### What you should do
Your reply should reproduce the data below without a single alteration, apart from dropping the images.

### Records supplied
*-*-*

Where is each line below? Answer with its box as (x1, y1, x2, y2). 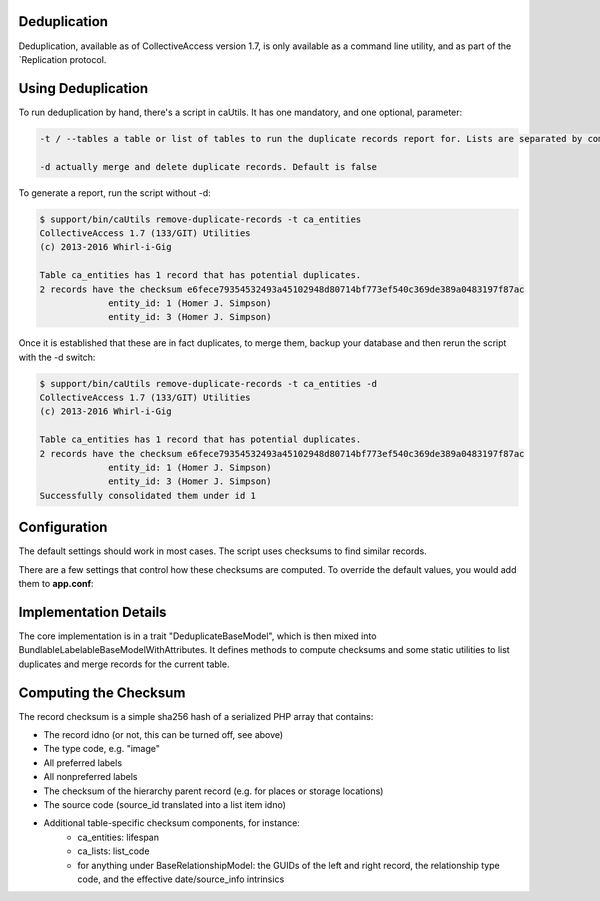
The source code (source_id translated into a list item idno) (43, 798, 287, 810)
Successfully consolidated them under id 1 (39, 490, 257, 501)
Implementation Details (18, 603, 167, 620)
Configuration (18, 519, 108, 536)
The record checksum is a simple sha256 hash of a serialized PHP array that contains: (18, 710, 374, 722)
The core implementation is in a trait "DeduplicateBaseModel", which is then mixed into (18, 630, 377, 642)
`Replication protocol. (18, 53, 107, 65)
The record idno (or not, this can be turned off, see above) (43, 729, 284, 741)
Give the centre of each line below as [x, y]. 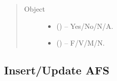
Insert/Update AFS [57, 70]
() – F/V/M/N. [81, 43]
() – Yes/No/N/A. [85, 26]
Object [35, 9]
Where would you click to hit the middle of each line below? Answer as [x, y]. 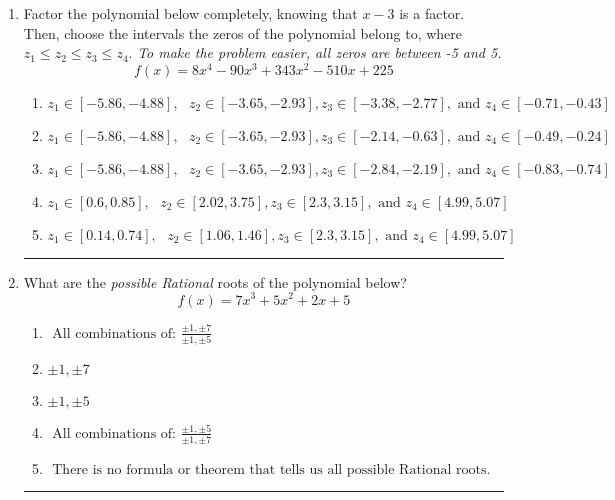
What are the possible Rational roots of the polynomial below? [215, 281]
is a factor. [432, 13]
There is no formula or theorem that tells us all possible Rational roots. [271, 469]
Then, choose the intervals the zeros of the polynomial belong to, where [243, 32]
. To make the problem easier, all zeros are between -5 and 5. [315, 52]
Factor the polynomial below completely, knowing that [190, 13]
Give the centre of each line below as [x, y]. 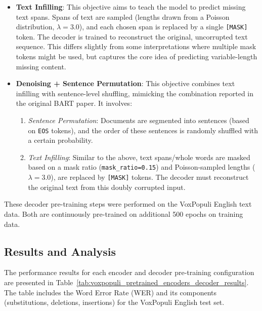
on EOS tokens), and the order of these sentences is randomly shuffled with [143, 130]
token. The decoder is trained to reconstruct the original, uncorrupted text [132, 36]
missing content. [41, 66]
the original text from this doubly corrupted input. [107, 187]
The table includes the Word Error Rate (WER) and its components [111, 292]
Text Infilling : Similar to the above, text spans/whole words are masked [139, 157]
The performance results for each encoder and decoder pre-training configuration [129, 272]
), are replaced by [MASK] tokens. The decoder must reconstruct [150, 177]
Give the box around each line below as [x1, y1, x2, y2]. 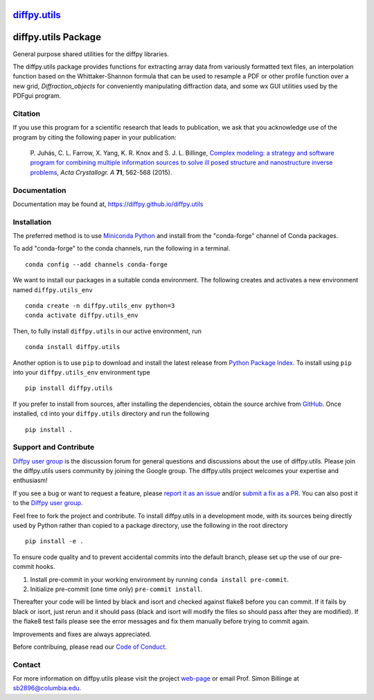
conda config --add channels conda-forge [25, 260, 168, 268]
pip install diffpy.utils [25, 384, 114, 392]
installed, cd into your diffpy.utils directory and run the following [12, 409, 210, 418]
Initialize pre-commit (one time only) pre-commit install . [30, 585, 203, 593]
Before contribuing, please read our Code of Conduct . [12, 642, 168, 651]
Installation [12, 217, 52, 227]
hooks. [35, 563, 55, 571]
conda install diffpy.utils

*-*-*

### Answer section
Where is each line below? Answer with its box as (x1, y1, x2, y2). 
The source code (source_id translated into a list item idno) (43, 798, 287, 810)
Successfully consolidated them under id 1 (39, 490, 257, 501)
Implementation Details (18, 603, 167, 620)
Configuration (18, 519, 108, 536)
The record checksum is a simple sha256 hash of a serialized PHP array that contains: (18, 710, 374, 722)
The core implementation is in a trait "DeduplicateBaseModel", which is then mixed into (18, 630, 377, 642)
`Replication protocol. (18, 53, 107, 65)
The record idno (or not, this can be turned off, see above) (43, 729, 284, 741)
Give the centre of each line below as [x, y]. 
Insert/Update AFS [57, 70]
() – F/V/M/N. [81, 43]
() – Yes/No/N/A. [85, 26]
Object [35, 9]
Where would you click to hit the middle of each line below? Answer as [x, y]. 
What are the possible Rational roots of the polynomial below? [215, 281]
is a factor. [432, 13]
There is no formula or theorem that tells us all possible Rational roots. [271, 469]
Then, choose the intervals the zeros of the polynomial belong to, where [243, 32]
. To make the problem easier, all zeros are between -5 and 5. [315, 52]
Factor the polynomial below completely, knowing that [190, 13]
Give the centre of each line below as [x, y]. 
on EOS tokens), and the order of these sentences is randomly shuffled with [143, 130]
token. The decoder is trained to reconstruct the original, uncorrupted text [132, 36]
missing content. [41, 66]
the original text from this doubly corrupted input. [107, 187]
The table includes the Word Error Rate (WER) and its components [111, 292]
Text Infilling : Similar to the above, text spans/whole words are masked [139, 157]
The performance results for each encoder and decoder pre-training configuration [129, 272]
), are replaced by [MASK] tokens. The decoder must reconstruct [150, 177]
Give the box around each line below as [x1, y1, x2, y2]. 
conda config --add channels conda-forge [25, 260, 168, 268]
pip install diffpy.utils [25, 384, 114, 392]
installed, cd into your diffpy.utils directory and run the following [12, 409, 210, 418]
Initialize pre-commit (one time only) pre-commit install . [30, 585, 203, 593]
Before contribuing, please read our Code of Conduct . [12, 642, 168, 651]
Installation [12, 217, 52, 227]
hooks. [35, 563, 55, 571]
conda install diffpy.utils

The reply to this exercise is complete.